▸ Task goal:
Restate word for word the run of lines that begins at the one containing "sudo yum -y" and ends at the last line of the listing.

▸ Exercise inputs:

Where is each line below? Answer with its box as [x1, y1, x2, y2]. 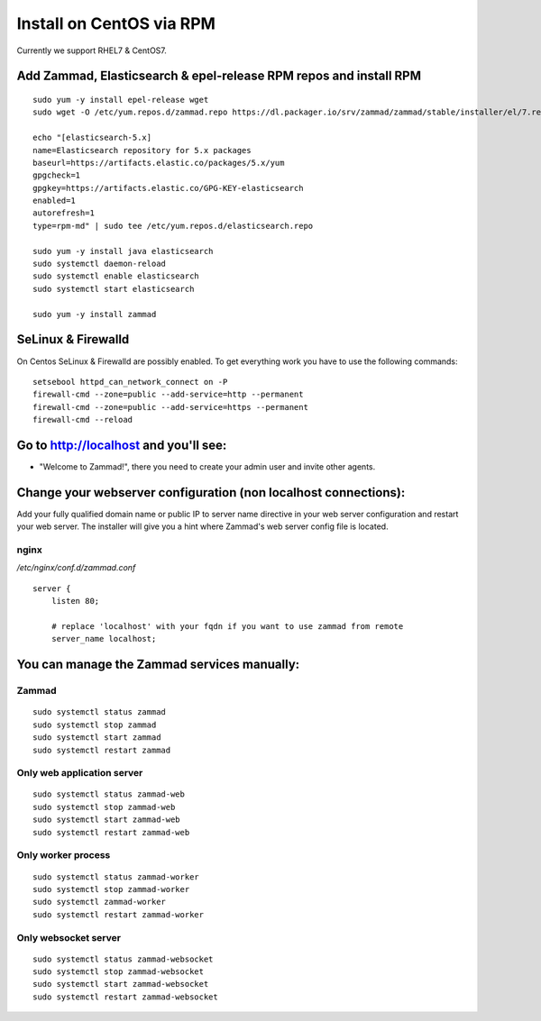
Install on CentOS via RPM [16, 14, 216, 33]
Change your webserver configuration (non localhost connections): [16, 485, 406, 500]
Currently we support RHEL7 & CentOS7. [16, 45, 167, 56]
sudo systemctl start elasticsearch [32, 284, 195, 294]
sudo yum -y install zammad [32, 309, 157, 319]
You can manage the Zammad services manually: [16, 657, 300, 672]
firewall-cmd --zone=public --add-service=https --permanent [32, 402, 308, 412]
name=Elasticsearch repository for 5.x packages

▸ Task response:
sudo yum -y install zammad [32, 309, 157, 319]
You can manage the Zammad services manually: [16, 657, 300, 672]
firewall-cmd --zone=public --add-service=https --permanent [32, 402, 308, 412]
name=Elasticsearch repository for 5.x packages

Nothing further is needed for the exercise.